SOURCE INFORMATION —

[Start of section]

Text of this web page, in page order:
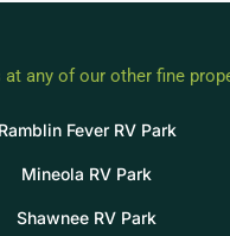
any of our other fine
Ramblin Fever RV Park
Mineola RV Park
Shawnee RV Park
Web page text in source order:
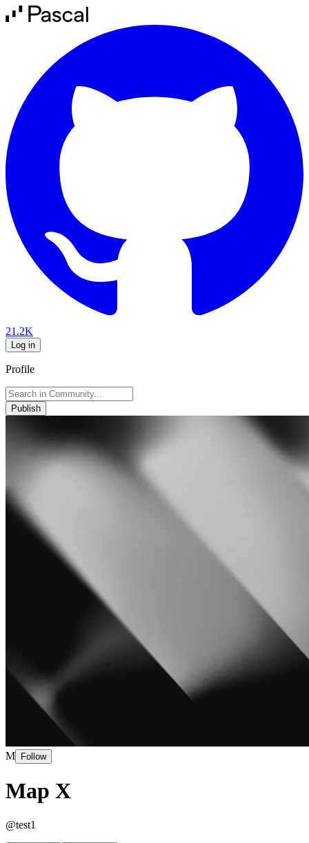
21.2K
Log in
Profile
Publish
M Follow
Map X
@test1
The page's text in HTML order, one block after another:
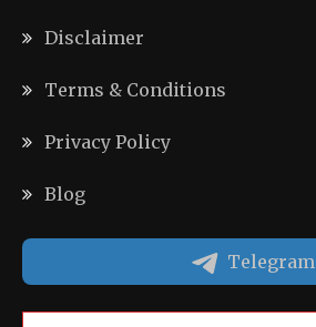
Disclaimer
Terms & Conditions
Privacy Policy
Blog
Telegram
Type your email…
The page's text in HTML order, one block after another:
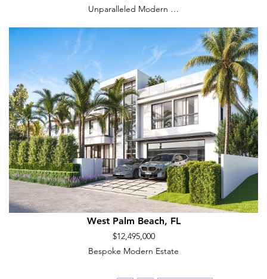
Unparalleled Modern …
West Palm Beach, FL
$12,495,000
Bespoke Modern Estate
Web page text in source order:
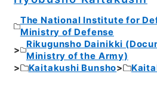
The National Institute for
Ministry of Defense
Rikugunsho Dainikki
Ministry of the Army)
Kaitakushi Bunsho
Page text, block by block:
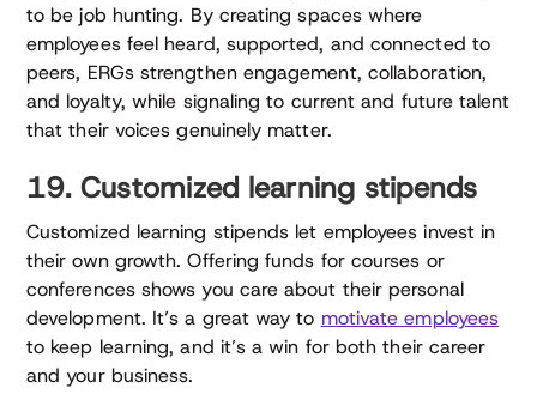
to be job hunting. By creating spaces where
employees feel heard, supported, and connected to
peers, ERGs strengthen engagement, collaboration,
and loyalty, while signaling to current and future talent
that their voices genuinely matter.
19. Customized learning stipends
Customized learning stipends let employees invest in
their own growth. Offering funds for courses or
conferences shows you care about their personal
development. It’s a great way to motivate employees
to keep learning, and it’s a win for both their career
and your business.
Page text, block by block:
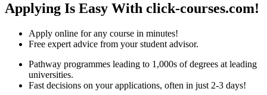
Applying Is Easy With click-courses.com!
Apply online for any course in minutes!
Free expert advice from your student advisor.
Pathway programmes leading to 1,000s of degrees at leading
universities.
Fast decisions on your applications, often in just 2-3 days!
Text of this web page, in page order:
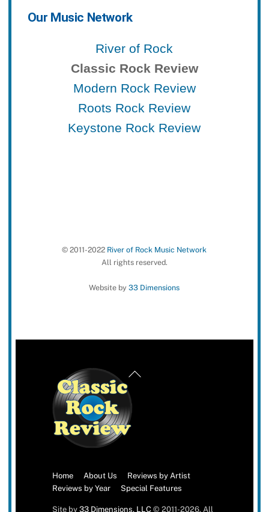
Our Music Network
River of Rock
Classic Rock Review
Modern Rock Review
Roots Rock Review
Keystone Rock Review
© 2011-2022 River of Rock Music Network
All rights reserved.
Website by33 Dimensions
Back
Home About Us
Reviews by Artist
Reviews by Year
Special Features
Site by 33 Dimensions, LLC© 2011-2026. All
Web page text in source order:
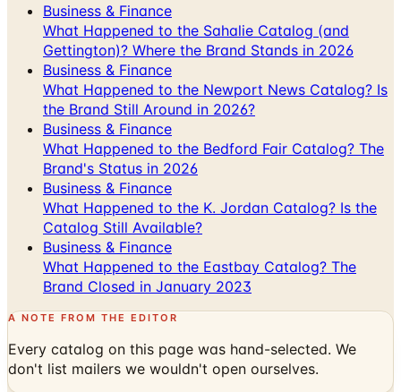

[End of section]

None of the pictures should be copied, but every record above must be returned exactly.

Text of this web page, in page order:
any of our other fine
Ramblin Fever RV Park
Mineola RV Park
Shawnee RV Park
Web page text in source order:
21.2K
Log in
Profile
Publish
M Follow
Map X
@test1
The page's text in HTML order, one block after another:
Disclaimer
Terms & Conditions
Privacy Policy
Blog
Telegram
Type your email…
The page's text in HTML order, one block after another:
Unparalleled Modern …
West Palm Beach, FL
$12,495,000
Bespoke Modern Estate
Web page text in source order:
The National Institute for
Ministry of Defense
Rikugunsho Dainikki
Ministry of the Army)
Kaitakushi Bunsho
Page text, block by block:
to be job hunting. By creating spaces where
employees feel heard, supported, and connected to
peers, ERGs strengthen engagement, collaboration,
and loyalty, while signaling to current and future talent
that their voices genuinely matter.
19. Customized learning stipends
Customized learning stipends let employees invest in
their own growth. Offering funds for courses or
conferences shows you care about their personal
development. It’s a great way to motivate employees
to keep learning, and it’s a win for both their career
and your business.
Page text, block by block:
Applying Is Easy With click-courses.com!
Apply online for any course in minutes!
Free expert advice from your student advisor.
Pathway programmes leading to 1,000s of degrees at leading
universities.
Fast decisions on your applications, often in just 2-3 days!
Text of this web page, in page order:
Our Music Network
River of Rock
Classic Rock Review
Modern Rock Review
Roots Rock Review
Keystone Rock Review
© 2011-2022 River of Rock Music Network
All rights reserved.
Website by33 Dimensions
Back
Home About Us
Reviews by Artist
Reviews by Year
Special Features
Site by 33 Dimensions, LLC© 2011-2026. All
Web page text in source order:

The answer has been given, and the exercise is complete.